There are at least three different solutions for this problem. 

One of them is extending DefaultServlet to be configurable to include a charset in the response. A patch has been proposed by Markus Schönhaber (MKS) and can be found at
  http://www.ddt-consult.de/sendCharset.patch

The two other solutions which were discussed are
 * configure httpd/mod_jk properly by adding AddDefaultCharset ENCODING to the right location/host
 * Use a filter to set the character encoding

All in all I still think it would be a good idea to explicitly set the wanted encoding in the first possible place, which is the DefaultServlet.
Comment 1 Mark Thomas 2017-06-30 16:27:46 UTC
I've been digging into this and I think the situation is a little more complicated.

There are three scenarios to consider:
a) directly returning a file
b) including a file into an output stream
c) including a file into a writer

a) is the simple case. We can set the character encoding to be the effective value of fileEncoding (i.e. the value or system default it not set)

b) and c) are trickier. In both cases we need to read the input as characters (conversion form bytes via fileEncoding). Then for b) we need to write it out again using whatever output encoding has been set on the response. c) we can just write the characters and let the write handle it.

I think that covers all the cases although some edge cases may emerge as I dig into this.

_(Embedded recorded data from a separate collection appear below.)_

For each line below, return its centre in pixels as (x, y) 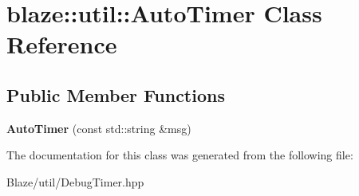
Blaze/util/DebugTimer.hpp (75, 181)
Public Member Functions (116, 94)
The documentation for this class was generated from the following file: (180, 155)
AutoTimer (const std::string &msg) (99, 128)
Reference (62, 44)
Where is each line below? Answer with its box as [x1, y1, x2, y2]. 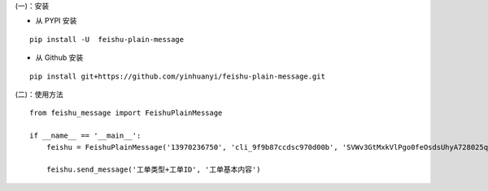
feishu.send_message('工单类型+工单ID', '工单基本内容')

As far as I can see this can all be done without any additional configuration options. I'm not so sure it can be done without changing some method signatures. While those methods are protected and internal to Tomcat, the default servlet is something that tend to get 'tweaked' by users so we'll need to tread carefully if we back-port any of this.
Comment 2 Christopher Schultz 2017-06-30 21:13:36 UTC
(In reply to Mark Thomas from comment #1)
> I've been digging into this and I think the situation is a little more
> complicated.
> 
> There are three scenarios to consider:
> a) directly returning a file
> b) including a file into an output stream
> c) including a file into a writer
> 
> a) is the simple case. We can set the character encoding to be the effective
> value of fileEncoding (i.e. the value or system default it not set)

What if web.xml contains a <mime-type> which includes a charset parameter? I think respecting that parameter would be good if possible.

> b) and c) are trickier. In both cases we need to read the input as
> characters (conversion form bytes via fileEncoding). Then for b) we need to
> write it out again using whatever output encoding has been set on the
> response. c) we can just write the characters and let the write handle it.

I'm assuming that binary file types are basically out-of-scope here, right?

> I think that covers all the cases although some edge cases may emerge as I
> dig into this.
> 
> As far as I can see this can all be done without any additional
> configuration options. I'm not so sure it can be done without changing some
> method signatures. While those methods are protected and internal to Tomcat,
> the default servlet is something that tend to get 'tweaked' by users so
> we'll need to tread carefully if we back-port any of this.

+1
Comment 3 Mark Thomas 2017-06-30 21:40:08 UTC
If the response character encoding is set (via any of the available means to do so) then the patch will respect that.

Correct, binary files are out of scope. I'll double check the patch doesn't impact them.

Fixed in:
- trunk for 9.0.0.M23 onwards
- 8.5.x for 8.5.17 onwards
- 8.0.x for 8.0.46 onwards
- 7.0.x for 7.0.80 onwards
Comment 4 Mark Thomas 2017-06-30 21:48:49 UTC
Whoops. Binary files are caught in this. That needs fixing. Thanks for the hint.
Comment 5 Mark Thomas 2017-06-30 22:03:03 UTC
And fixed. Same versions as above.
Comment 6 Mark Thomas 2017-07-31 10:22:57 UTC
Re-opening. The first attempt at fixing this triggered a series of regressions. The fix has therefore been reverted in 7.0.x, 8.0.x and 8.5.x.

This needs more careful consideration. The end result may be that it is only fixed for 9.0.x
Comment 7 Mark Thomas 2017-07-31 19:49:02 UTC
With a significant increase in the number of unit tests and a number of additional regressions fixed, this is now fixed again for 9.0.x.

Given the history of regressions, I do not propose back-porting this to earlier versions as this time.